WHAT IS REQUIRED => Type out the complete listing below word for word, without its pictures.

RECORDS SHOWN =>
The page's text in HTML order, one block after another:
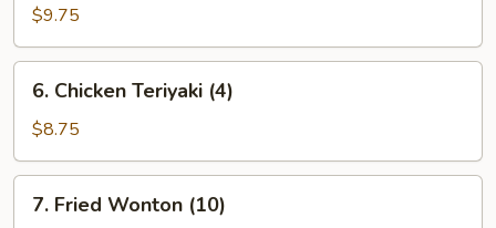
Teriyaki
(4)
$9.75
Chicken
Teriyaki
(4)
6. Chicken Teriyaki (4)
$8.75
Fried
7. Fried Wonton (10)
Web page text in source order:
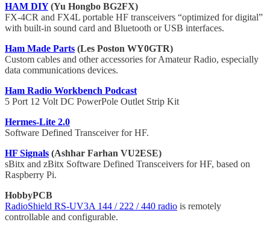
HAM DIY(Yu Hongbo BG2FX)
FX-4CR and FX4L portable HF transceivers “optimized for digital”
with built-in sound card and Bluetooth or USB interfaces.
Ham Made Parts (Les Poston WY0GTR)
Custom cables and other accessories for Amateur Radio, especially
data communications devices.
Ham Radio Workbench Podcast
5 Port 12 Volt DC PowerPole Outlet Strip Kit
Hermes-Lite 2.0
Software Defined Transceiver for HF.
HF Signals (Ashhar Farhan VU2ESE)
sBitx and zBitx Software Defined Transceivers for HF, based on
Raspberry Pi.
HobbyPCB
RadioShield RS-UV3A 144 / 222 / 440 radio is remotely
controllable and configurable.
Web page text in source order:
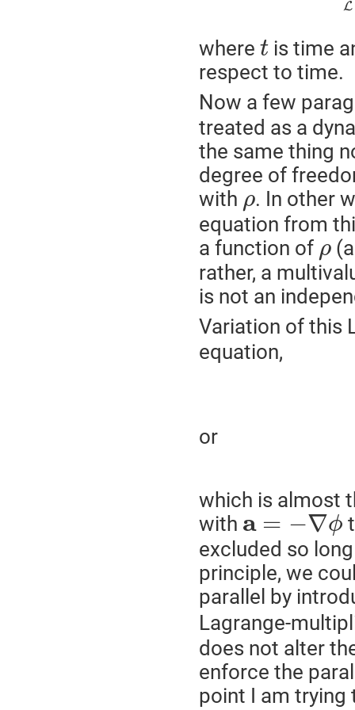
L
where tis time
respect to time.
Now a few
treated as a
the same thing
degree of
with ρ. In other
equation from
a function of ρ(a
rather, a
is not an
Variation of this
equation,
or
which is almost
with a = −∇ϕ
excluded so
principle, we
parallel by
Lagrange-
does not alter
enforce the
point I am trying
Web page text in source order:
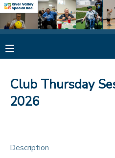
Club Thursday
2026
Description
MY ACCOUNT
FINANCES
MESSAGE CENTER
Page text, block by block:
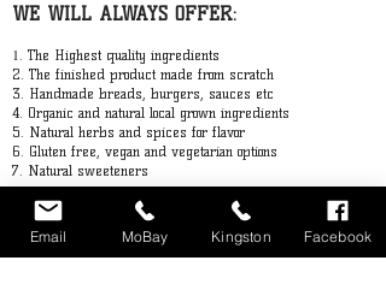
WE WILL ALWAYS OFFER:
1 . The Highest quality ingredients
2. The finished product made from scratch
3. Handmade breads, burgers, sauces etc
4. Organic and natural local grown ingredients
5. Natural herbs and spices for flavor
6. Gluten free, vegan and vegetarian options
7. Natural sweeteners
STAY UP TO DATE
Email MoBay Kingston Facebook

EXERCISE OUTPUT =>
The page's text in HTML order, one block after another:
Teriyaki
(4)
$9.75
Chicken
Teriyaki
(4)
6. Chicken Teriyaki (4)
$8.75
Fried
7. Fried Wonton (10)
Web page text in source order:
HAM DIY(Yu Hongbo BG2FX)
FX-4CR and FX4L portable HF transceivers “optimized for digital”
with built-in sound card and Bluetooth or USB interfaces.
Ham Made Parts (Les Poston WY0GTR)
Custom cables and other accessories for Amateur Radio, especially
data communications devices.
Ham Radio Workbench Podcast
5 Port 12 Volt DC PowerPole Outlet Strip Kit
Hermes-Lite 2.0
Software Defined Transceiver for HF.
HF Signals (Ashhar Farhan VU2ESE)
sBitx and zBitx Software Defined Transceivers for HF, based on
Raspberry Pi.
HobbyPCB
RadioShield RS-UV3A 144 / 222 / 440 radio is remotely
controllable and configurable.
Web page text in source order:
L
where tis time
respect to time.
Now a few
treated as a
the same thing
degree of
with ρ. In other
equation from
a function of ρ(a
rather, a
is not an
Variation of this
equation,
or
which is almost
with a = −∇ϕ
excluded so
principle, we
parallel by
Lagrange-
does not alter
enforce the
point I am trying
Web page text in source order:
Club Thursday
2026
Description
MY ACCOUNT
FINANCES
MESSAGE CENTER
Page text, block by block:
WE WILL ALWAYS OFFER:
1 . The Highest quality ingredients
2. The finished product made from scratch
3. Handmade breads, burgers, sauces etc
4. Organic and natural local grown ingredients
5. Natural herbs and spices for flavor
6. Gluten free, vegan and vegetarian options
7. Natural sweeteners
STAY UP TO DATE
Email MoBay Kingston Facebook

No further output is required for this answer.